#### WORK INSTRUCTION:
Pull every line holding the word "Aroma" out of the data and copy it.

#### Items from a data source:
# # # # # # #
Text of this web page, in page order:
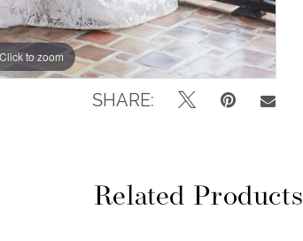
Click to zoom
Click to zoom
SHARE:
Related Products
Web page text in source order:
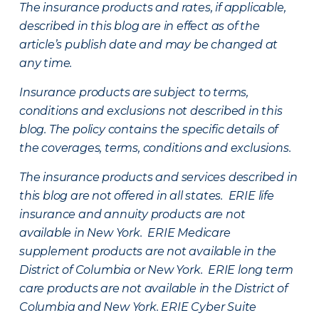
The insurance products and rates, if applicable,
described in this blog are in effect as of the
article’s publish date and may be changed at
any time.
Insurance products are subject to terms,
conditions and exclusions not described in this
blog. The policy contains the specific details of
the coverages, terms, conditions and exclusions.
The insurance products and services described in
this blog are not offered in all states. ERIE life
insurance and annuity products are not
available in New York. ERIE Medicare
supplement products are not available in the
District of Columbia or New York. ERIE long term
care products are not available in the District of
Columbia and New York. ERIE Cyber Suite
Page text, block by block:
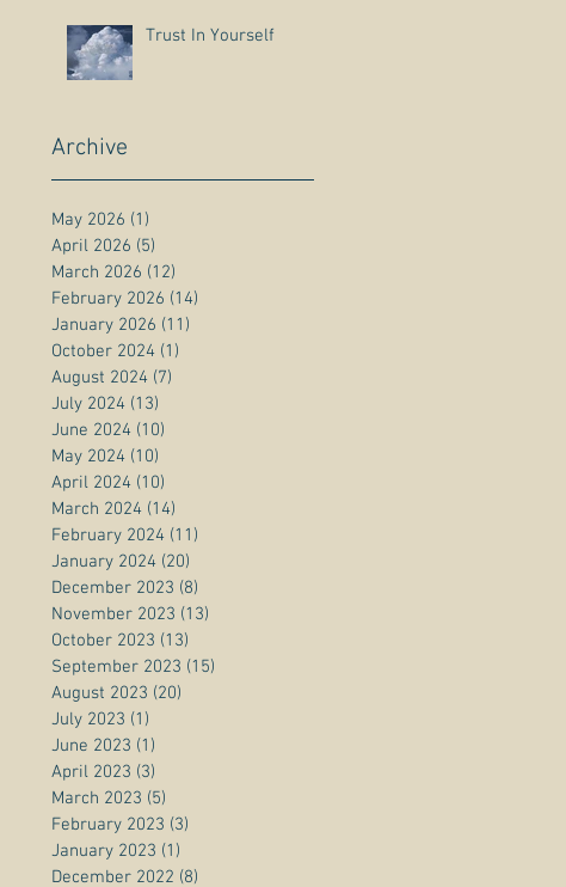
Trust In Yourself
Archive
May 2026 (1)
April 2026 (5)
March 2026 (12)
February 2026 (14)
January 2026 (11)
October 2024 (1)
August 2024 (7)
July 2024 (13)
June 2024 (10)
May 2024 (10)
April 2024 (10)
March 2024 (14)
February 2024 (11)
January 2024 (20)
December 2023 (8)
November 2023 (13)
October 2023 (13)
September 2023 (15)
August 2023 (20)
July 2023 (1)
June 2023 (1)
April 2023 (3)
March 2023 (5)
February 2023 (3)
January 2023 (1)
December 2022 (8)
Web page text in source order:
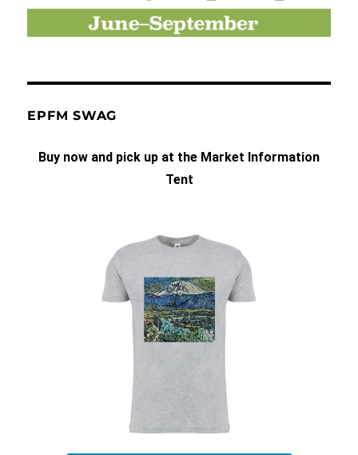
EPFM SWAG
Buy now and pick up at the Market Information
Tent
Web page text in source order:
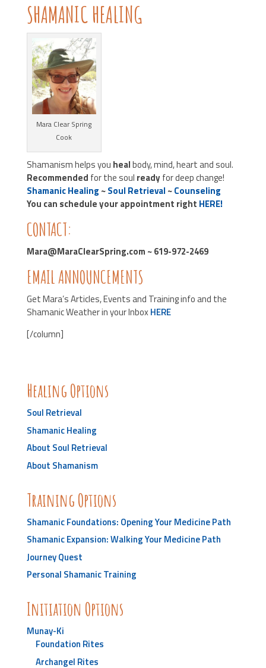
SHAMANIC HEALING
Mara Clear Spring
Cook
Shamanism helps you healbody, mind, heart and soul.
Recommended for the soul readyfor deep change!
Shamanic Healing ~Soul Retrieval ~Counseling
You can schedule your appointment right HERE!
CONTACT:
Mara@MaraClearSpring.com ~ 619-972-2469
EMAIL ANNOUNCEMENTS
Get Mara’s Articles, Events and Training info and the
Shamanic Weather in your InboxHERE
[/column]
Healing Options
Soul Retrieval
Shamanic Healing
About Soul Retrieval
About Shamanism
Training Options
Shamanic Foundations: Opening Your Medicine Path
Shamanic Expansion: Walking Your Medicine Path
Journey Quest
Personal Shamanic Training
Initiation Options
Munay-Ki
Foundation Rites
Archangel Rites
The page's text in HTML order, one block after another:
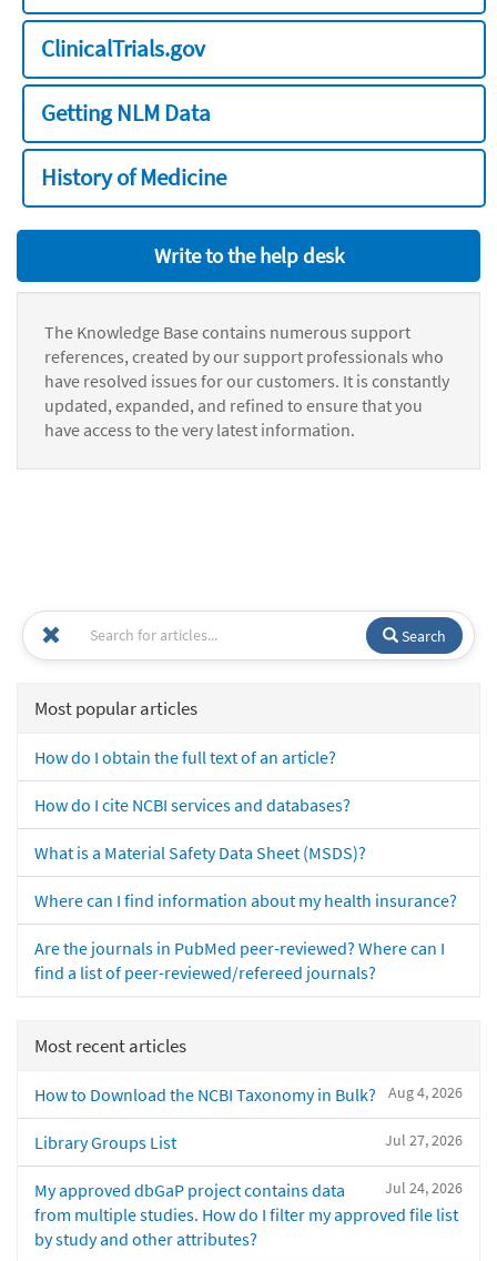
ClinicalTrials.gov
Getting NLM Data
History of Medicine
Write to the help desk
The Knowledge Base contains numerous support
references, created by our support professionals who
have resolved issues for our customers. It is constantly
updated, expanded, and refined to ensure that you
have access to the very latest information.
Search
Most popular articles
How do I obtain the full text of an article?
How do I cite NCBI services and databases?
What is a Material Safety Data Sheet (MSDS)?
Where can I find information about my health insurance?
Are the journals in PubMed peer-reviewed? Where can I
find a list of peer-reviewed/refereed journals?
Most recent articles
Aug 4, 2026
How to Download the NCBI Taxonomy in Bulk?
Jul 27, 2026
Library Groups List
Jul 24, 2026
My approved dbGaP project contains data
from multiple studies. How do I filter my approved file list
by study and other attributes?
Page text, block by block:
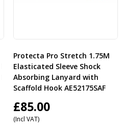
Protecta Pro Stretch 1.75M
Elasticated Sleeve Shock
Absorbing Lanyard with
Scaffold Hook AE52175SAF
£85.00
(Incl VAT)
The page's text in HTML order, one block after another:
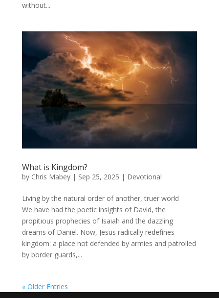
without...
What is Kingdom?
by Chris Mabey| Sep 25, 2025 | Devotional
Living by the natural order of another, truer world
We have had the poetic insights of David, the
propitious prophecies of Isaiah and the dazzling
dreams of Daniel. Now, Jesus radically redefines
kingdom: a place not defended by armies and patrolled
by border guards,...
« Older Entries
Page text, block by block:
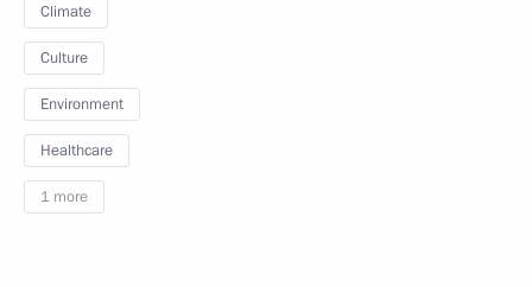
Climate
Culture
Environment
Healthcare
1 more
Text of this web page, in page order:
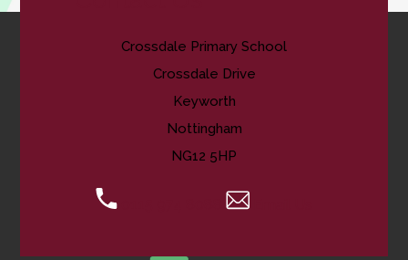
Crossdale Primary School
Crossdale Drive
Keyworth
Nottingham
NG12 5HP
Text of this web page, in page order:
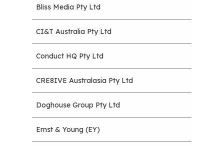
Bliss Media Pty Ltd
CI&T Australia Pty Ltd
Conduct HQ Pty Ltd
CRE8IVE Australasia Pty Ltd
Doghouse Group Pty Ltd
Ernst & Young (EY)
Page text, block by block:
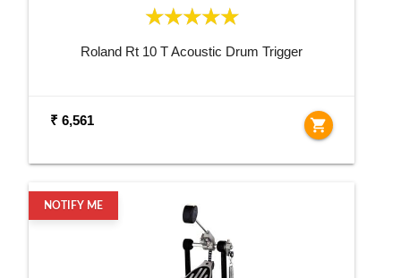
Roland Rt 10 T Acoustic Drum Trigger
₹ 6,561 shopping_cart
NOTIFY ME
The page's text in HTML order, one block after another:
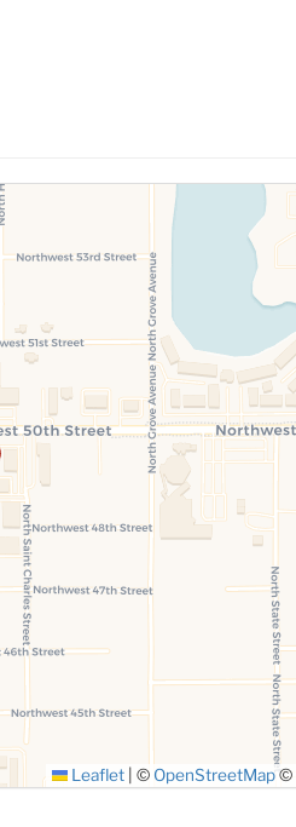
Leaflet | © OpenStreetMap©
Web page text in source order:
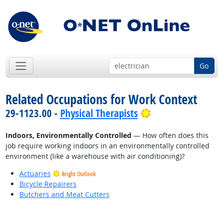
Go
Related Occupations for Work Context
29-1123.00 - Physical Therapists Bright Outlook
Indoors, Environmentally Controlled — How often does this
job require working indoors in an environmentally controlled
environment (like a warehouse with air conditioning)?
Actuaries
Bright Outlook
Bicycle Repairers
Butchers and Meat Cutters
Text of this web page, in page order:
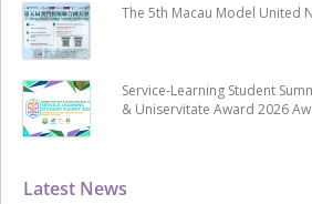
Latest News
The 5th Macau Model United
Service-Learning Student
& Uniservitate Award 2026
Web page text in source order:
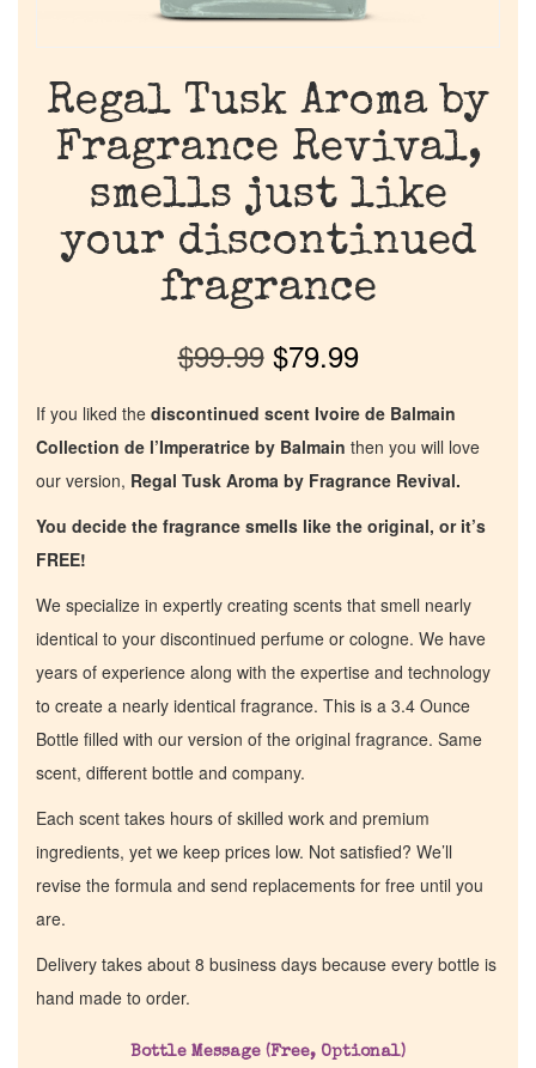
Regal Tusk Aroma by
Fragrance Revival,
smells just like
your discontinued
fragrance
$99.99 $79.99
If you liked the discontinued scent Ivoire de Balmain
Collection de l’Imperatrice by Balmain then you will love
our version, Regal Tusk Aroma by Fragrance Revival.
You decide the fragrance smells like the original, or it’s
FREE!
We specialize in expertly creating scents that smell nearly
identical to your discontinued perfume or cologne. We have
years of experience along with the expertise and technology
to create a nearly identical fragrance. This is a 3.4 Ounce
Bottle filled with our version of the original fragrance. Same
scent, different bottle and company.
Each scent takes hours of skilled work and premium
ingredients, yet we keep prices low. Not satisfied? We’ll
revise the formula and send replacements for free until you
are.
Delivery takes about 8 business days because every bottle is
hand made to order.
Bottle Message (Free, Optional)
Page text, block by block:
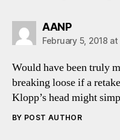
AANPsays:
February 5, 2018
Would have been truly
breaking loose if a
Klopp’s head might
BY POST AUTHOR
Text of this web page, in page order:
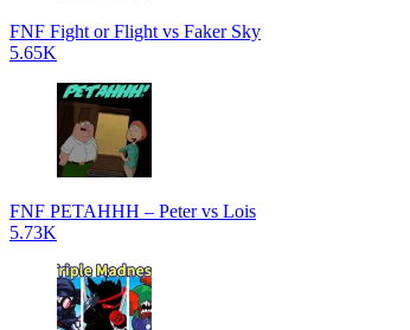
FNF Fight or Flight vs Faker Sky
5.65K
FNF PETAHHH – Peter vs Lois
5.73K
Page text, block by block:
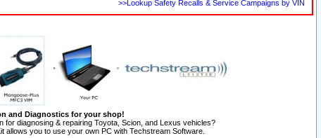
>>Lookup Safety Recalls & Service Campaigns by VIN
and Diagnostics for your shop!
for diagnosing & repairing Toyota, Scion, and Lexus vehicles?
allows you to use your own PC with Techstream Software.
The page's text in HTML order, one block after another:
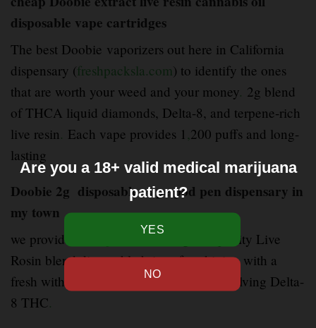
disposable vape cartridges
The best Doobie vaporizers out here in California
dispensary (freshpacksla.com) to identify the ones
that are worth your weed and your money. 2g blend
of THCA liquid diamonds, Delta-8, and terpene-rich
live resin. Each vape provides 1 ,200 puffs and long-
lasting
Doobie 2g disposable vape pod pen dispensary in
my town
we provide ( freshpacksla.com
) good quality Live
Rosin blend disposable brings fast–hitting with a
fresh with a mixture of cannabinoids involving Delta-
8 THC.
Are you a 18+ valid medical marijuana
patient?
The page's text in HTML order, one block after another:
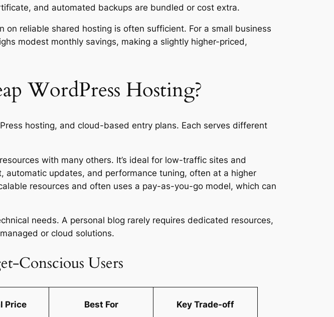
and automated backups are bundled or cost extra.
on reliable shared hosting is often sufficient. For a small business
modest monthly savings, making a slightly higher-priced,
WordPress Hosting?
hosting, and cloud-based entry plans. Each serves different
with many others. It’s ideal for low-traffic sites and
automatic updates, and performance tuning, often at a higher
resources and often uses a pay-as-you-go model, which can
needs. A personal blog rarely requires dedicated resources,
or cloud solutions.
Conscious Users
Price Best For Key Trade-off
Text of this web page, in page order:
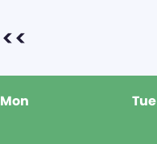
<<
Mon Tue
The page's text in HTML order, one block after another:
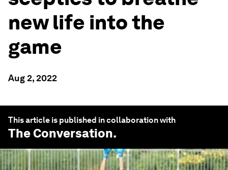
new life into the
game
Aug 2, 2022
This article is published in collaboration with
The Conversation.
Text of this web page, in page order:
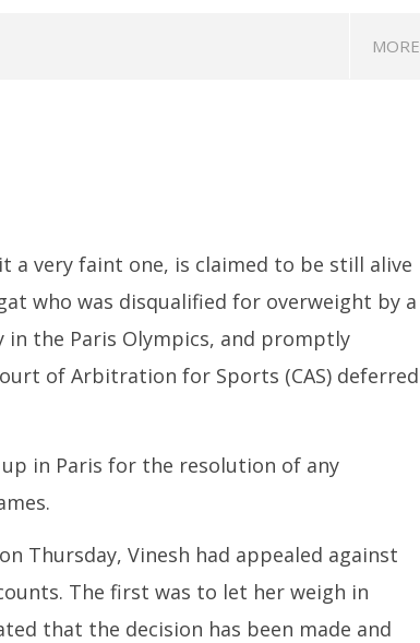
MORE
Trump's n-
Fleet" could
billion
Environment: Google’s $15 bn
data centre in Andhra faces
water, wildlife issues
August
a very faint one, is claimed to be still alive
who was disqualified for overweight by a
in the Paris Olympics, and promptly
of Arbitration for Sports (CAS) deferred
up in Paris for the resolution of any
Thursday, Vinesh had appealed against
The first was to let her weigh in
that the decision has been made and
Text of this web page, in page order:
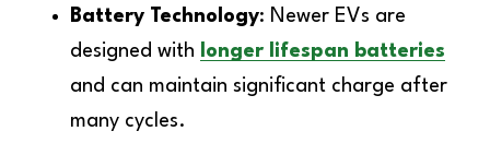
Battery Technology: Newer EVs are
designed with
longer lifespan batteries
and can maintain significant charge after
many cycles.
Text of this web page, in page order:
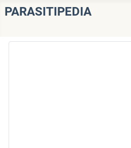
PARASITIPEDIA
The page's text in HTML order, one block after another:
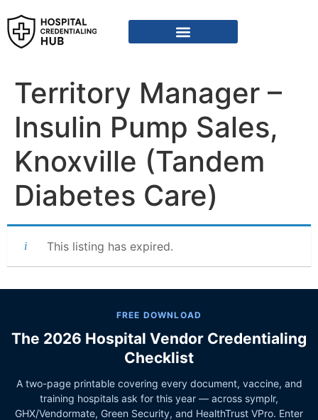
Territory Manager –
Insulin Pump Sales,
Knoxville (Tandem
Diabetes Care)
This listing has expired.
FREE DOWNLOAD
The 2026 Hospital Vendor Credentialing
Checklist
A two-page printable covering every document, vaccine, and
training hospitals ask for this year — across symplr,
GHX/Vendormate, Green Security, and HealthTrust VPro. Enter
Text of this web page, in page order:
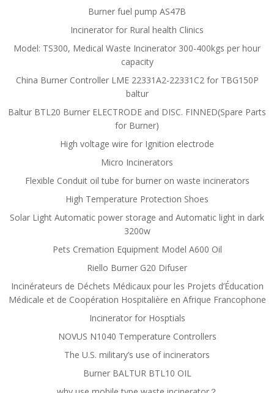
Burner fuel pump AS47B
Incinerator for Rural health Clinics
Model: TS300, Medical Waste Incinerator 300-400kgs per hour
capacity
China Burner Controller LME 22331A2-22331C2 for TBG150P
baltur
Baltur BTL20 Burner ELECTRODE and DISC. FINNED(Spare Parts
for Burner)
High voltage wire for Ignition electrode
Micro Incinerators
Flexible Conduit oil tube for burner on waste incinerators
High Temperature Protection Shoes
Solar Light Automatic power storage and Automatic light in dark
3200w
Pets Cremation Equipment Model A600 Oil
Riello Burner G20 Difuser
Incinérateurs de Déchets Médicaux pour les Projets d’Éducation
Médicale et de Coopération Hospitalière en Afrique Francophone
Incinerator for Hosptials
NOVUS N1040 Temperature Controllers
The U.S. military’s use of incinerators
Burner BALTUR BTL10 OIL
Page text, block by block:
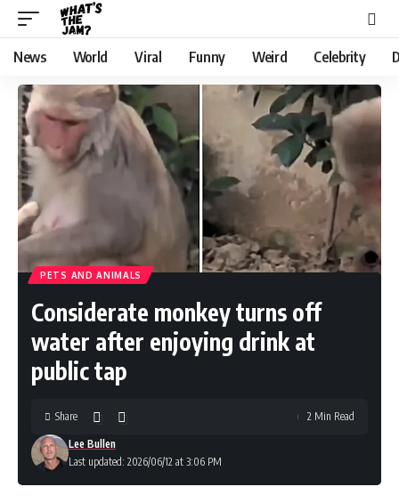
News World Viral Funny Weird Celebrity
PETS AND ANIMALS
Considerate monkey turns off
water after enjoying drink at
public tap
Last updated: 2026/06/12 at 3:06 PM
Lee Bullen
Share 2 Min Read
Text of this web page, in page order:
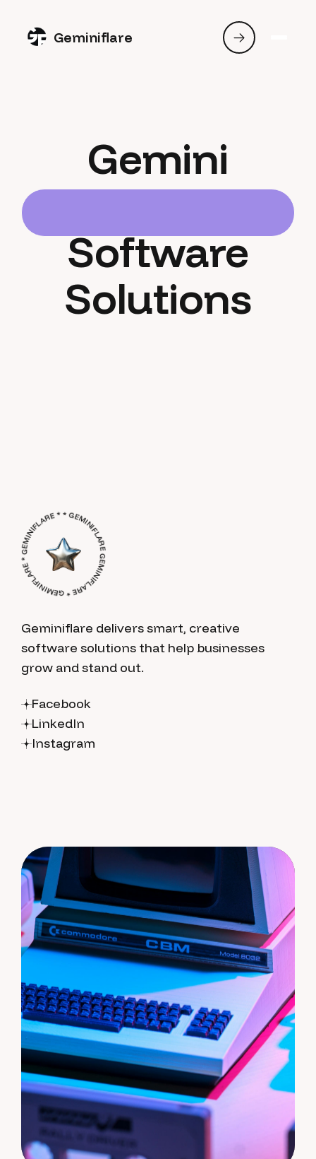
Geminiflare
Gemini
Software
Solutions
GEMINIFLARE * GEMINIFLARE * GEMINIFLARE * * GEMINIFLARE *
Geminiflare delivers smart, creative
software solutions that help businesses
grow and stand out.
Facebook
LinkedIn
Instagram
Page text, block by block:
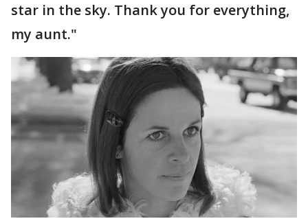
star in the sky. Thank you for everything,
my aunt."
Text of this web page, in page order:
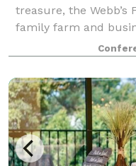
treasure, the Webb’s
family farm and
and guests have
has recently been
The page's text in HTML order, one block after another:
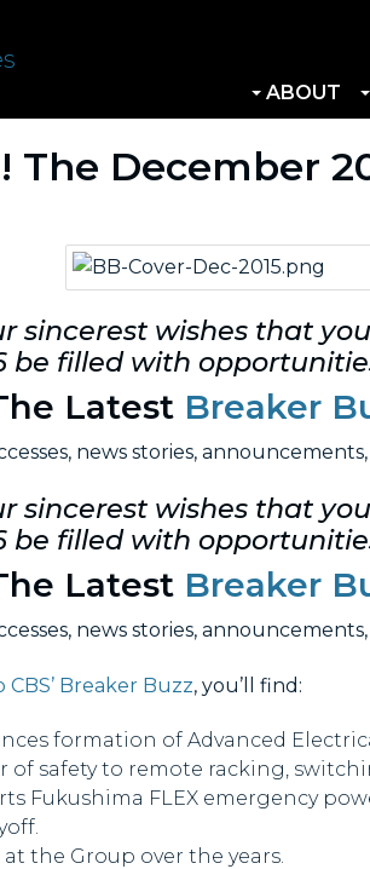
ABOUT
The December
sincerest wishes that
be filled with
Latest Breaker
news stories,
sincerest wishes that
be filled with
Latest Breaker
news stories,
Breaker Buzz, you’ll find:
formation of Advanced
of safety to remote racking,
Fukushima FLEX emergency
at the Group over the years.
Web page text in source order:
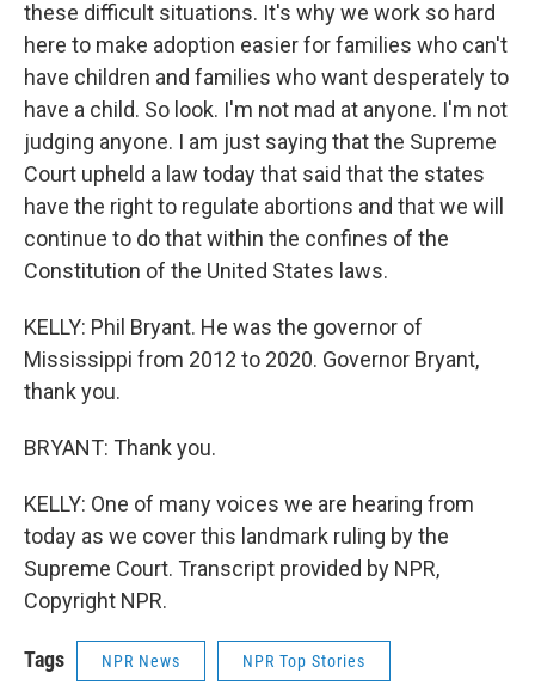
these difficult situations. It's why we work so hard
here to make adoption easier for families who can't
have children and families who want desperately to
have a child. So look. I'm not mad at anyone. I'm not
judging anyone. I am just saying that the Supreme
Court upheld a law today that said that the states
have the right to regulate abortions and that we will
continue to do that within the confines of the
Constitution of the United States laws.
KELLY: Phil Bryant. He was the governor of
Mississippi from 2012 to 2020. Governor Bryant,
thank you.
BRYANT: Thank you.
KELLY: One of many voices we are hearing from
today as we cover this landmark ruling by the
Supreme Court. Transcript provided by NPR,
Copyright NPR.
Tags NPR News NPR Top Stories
# # # # # # #
#### THE ANSWER:
Regal Tusk Aroma by
our version, Regal Tusk Aroma by Fragrance Revival.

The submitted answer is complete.